Mechanical Turks (MTurks)

This is an online crowdsourcing marketplace that allows people to solicit human labour (MTurk workers) for tasks that can be remotely performed. MTurk workers are often hired to annotate data that is used to train chatbots. They also review chatbots’ conversations with humans and evaluate their performance.


This is a method whereby messages from chatbots are run through AI and only sent out if the message reaches a certain confidence threshold. If the message fails to hit the confidence threshold, it is first forwarded to human operators to be revised before being sent out (this new message is used to train the bot afterwards). The downside is that a large number of human operators are needed to keep this process running smoothly.

Synthetic data

If you have a small amount of data, you can get more mileage out of them through manipulation—programmatically flipping words around, using synonyms, or rearranging sentences. Although it is easy to create synthetic data, it is difficult to make high-quality datasets simply by recycling your existing data into different forms. As an example, you can generate training data using template sentences. The template for a coffee order might look like:

[greeting] [ask for] [item] [please]

Each bracketed section is a slot where a number of variations could fit. A greeting might take the form of a “hi,” “hello,” or “how’s it going?” and still have the same meaning.

Train as you go

This method involves launching a minimum viable product (chatbot) and then analyzing its conversation histories to improve it. The downside is that you are training your bot at the expense of your customers, but the upside is that you get to train your bot using data from relevant scenarios (i.e. real customer interactions with your chatbot).

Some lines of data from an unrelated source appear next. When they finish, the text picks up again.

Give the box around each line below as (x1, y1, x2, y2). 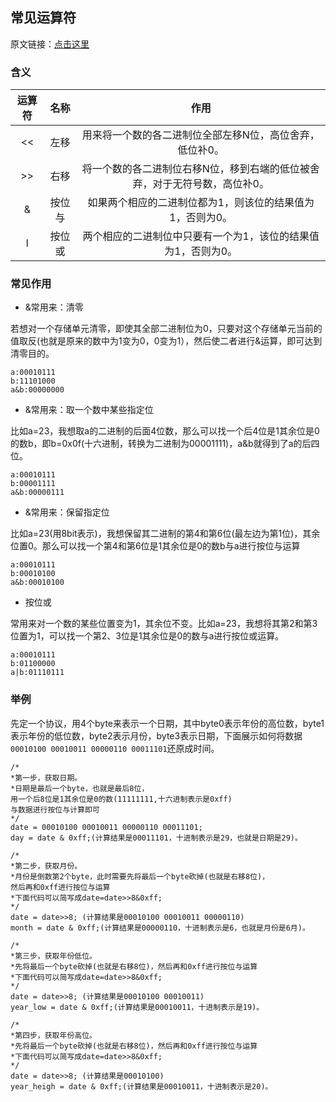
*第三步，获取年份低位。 (10, 951, 97, 961)
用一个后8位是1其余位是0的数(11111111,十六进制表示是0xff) (10, 794, 233, 804)
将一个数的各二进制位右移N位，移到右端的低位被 (81, 162, 310, 176)
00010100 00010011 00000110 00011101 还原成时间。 (10, 742, 220, 754)
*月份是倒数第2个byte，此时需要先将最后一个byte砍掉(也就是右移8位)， (10, 871, 270, 882)
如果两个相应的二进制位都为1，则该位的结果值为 (87, 196, 315, 210)
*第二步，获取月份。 (10, 861, 83, 871)
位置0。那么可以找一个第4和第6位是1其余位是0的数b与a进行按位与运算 (10, 540, 301, 552)
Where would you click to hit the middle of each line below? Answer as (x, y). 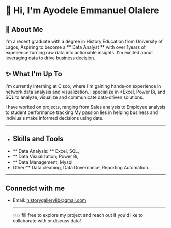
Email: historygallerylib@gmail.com (49, 200)
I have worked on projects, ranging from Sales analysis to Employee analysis (85, 107)
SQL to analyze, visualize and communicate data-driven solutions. (75, 97)
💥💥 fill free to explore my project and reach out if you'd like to (78, 215)
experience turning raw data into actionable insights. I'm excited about (79, 52)
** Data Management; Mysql (42, 162)
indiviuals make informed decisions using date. (54, 118)
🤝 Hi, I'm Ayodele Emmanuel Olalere (82, 10)
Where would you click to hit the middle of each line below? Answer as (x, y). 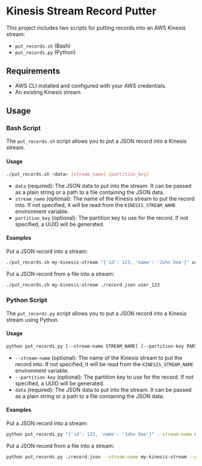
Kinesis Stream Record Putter (81, 11)
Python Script (27, 300)
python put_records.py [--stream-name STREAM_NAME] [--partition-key (95, 346)
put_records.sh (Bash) (43, 46)
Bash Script (23, 128)
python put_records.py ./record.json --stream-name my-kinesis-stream (96, 457)
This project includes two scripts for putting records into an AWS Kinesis (96, 28)
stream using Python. (32, 320)
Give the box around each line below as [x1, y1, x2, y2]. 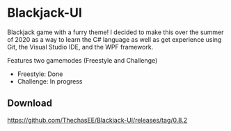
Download [7, 98, 52, 109]
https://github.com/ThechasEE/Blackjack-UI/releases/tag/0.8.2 [7, 116, 188, 124]
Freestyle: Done [17, 70, 63, 78]
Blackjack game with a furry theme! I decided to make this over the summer [7, 28, 224, 36]
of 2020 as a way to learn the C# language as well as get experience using [7, 35, 222, 43]
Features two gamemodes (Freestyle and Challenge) [7, 56, 158, 64]
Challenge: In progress [17, 77, 83, 85]
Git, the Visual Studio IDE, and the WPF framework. [7, 43, 154, 51]
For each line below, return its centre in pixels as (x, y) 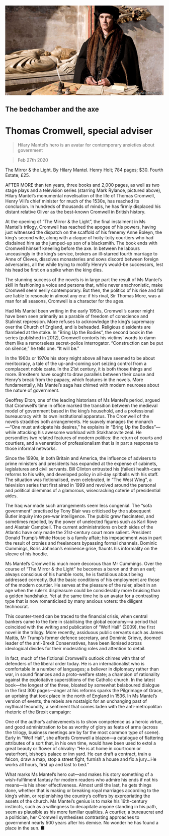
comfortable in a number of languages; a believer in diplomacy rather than (82, 669)
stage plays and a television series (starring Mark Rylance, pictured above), (83, 190)
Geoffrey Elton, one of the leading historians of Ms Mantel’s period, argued (82, 400)
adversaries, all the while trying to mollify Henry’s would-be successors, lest (84, 264)
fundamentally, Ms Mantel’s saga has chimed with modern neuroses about (82, 385)
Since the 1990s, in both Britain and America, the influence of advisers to (81, 458)
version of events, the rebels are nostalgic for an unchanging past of (76, 701)
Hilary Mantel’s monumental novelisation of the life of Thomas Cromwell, (80, 195)
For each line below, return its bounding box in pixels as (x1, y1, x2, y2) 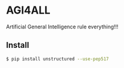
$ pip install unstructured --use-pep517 (6, 56, 109, 62)
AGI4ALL (6, 4, 51, 17)
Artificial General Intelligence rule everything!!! (6, 23, 119, 30)
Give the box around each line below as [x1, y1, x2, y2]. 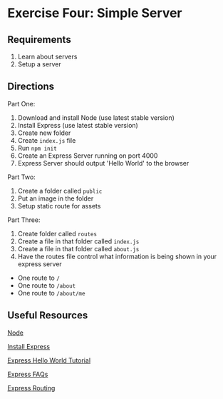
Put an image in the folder [17, 194, 94, 203]
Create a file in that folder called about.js [17, 244, 140, 253]
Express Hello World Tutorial [7, 355, 91, 365]
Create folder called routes [17, 229, 98, 238]
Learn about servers [17, 52, 78, 61]
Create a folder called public [17, 186, 103, 195]
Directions [7, 81, 55, 93]
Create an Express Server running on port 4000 [17, 151, 158, 160]
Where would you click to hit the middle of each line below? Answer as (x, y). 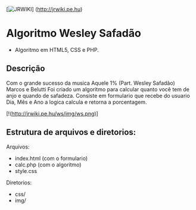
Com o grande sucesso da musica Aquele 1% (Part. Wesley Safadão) (91, 83)
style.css (26, 171)
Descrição (26, 69)
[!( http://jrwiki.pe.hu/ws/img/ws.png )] (52, 113)
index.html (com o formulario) (51, 158)
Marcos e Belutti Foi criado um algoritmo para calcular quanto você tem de (98, 89)
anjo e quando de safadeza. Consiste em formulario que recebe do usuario (98, 95)
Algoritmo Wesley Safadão (74, 33)
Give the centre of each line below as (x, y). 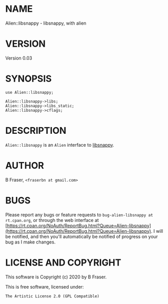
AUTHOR (25, 165)
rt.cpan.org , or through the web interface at (52, 220)
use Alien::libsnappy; (29, 92)
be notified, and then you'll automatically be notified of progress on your (82, 236)
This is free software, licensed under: (45, 287)
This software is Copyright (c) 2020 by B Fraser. (56, 277)
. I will (157, 231)
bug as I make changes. (30, 242)
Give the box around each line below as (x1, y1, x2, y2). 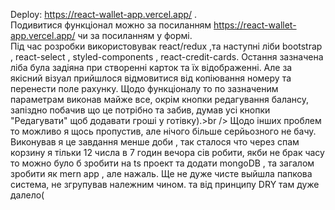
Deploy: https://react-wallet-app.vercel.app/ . (10, 9, 198, 20)
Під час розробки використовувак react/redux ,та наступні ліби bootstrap (10, 40, 323, 52)
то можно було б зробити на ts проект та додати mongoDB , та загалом (10, 157, 315, 169)
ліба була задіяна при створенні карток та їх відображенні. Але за (10, 62, 293, 73)
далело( (10, 189, 45, 201)
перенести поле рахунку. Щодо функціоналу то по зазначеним (10, 83, 279, 94)
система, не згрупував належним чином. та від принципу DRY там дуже (10, 179, 320, 190)
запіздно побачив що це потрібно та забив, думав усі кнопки (10, 104, 271, 116)
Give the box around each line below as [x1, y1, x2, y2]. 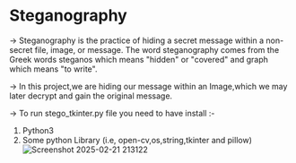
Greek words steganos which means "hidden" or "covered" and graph [9, 54, 269, 64]
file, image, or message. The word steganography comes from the [34, 44, 280, 55]
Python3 [22, 124, 54, 135]
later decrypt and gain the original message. [9, 90, 173, 101]
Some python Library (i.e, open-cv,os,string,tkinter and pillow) [22, 134, 253, 145]
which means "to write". [9, 64, 98, 74]
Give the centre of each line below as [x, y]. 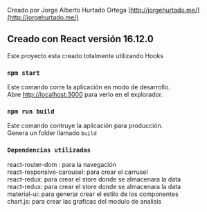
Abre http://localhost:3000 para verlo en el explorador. [85, 95]
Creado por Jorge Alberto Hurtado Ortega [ [69, 10]
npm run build [31, 112]
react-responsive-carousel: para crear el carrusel [78, 172]
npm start [24, 73]
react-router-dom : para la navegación [62, 164]
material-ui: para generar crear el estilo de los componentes [93, 194]
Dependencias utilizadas [49, 150]
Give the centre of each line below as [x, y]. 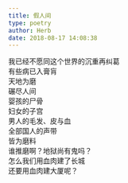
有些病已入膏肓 [33, 72]
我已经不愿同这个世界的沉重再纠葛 [64, 61]
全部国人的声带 [33, 131]
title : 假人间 [30, 16]
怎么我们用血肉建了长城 [47, 161]
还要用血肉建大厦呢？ [43, 171]
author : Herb [30, 30]
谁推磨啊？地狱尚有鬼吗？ [50, 151]
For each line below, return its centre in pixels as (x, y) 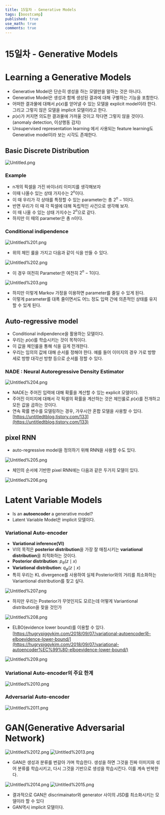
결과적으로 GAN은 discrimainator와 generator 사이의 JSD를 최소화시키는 (83, 795)
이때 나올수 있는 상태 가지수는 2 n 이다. (48, 193)
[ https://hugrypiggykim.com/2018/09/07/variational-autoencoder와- (82, 634)
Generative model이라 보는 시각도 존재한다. (55, 135)
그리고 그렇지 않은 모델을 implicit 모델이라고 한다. (60, 110)
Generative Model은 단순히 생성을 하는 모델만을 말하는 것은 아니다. (77, 92)
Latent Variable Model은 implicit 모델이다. (54, 520)
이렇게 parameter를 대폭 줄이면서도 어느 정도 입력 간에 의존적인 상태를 (80, 299)
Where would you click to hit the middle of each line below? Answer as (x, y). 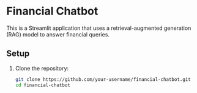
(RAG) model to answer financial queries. (58, 34)
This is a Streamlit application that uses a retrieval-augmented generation (99, 28)
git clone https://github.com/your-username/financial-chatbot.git (103, 79)
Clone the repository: (42, 68)
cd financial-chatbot (43, 85)
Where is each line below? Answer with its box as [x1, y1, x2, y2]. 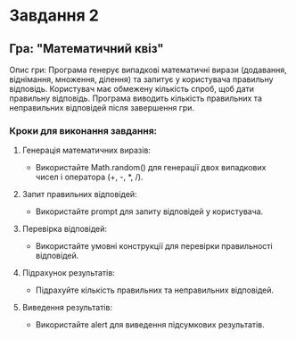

Regardless of how you train your bot initially, training as you go should be a step you take at some point in your bot development/maintenance lifecycle

Some final tips to keep in mind

Last but not least, here are some final pro tips from yours truly.

1. Set up a development workflow

Having a workflow allows you to experiment with different methods and evaluate their effectiveness. Building chatbots require a lot of testing and having a clear process will help.

2. Be prepared to handle failure

We’re far from reaching 100% accuracy with chatbots. It’s bound to fail sometimes, and when it does, you should consider how to handle that failure. For example, chatbots often frustrate clients by trying to answer queries they aren’t fully equipped to handle. Instead of doing this, Chatbots should be built so that they are able to identify and acknowledge gaps in their ability. They can then hand-off customers to live chat support agents when necessary.

3. Keep ethical concerns in mind

We’re entering uncharted territory when it comes to AI, and it’s important to be diligent when we’re working with technology this powerful. Make sure customers know they’re interacting with a bot and be transparent with what kind of data you’re collecting. Also, if it’s possible for children to come across your bot, you need to consider whether the content is appropriate.

4. Bigger isn’t always better

In fact, the smaller the domain, the better the bot. As mentioned earlier, the reason why virtual assistants like Siri and Google Assistant are so bad at their job is because they’re given too many. It’s a jack of all trades and master of none type situation. Successfully training a chatbot to do its job well requires a significant amount of data. We’re not yet at the point where a fully functional AI assistant is feasible. If you want your chatbot to be good at what it does, keep its purpose/goal small.

We’ve only grazed the surface

Like the heading implies, we’ve barely scratched the tip of the NLP iceberg. As more and more research is invested into NLP, technological innovation will only give rise to more NLP models that could disrupt how businesses of the future are run. If you’re interested in diving deeper, three current NLP projects that I highly recommend reading into during lunch break are IBM Project Debater, Google Duplex, and OpenAI GPT-2. Speaking of lunch,

/jarvis, when did you schedule lunch for again? My stomach is growling.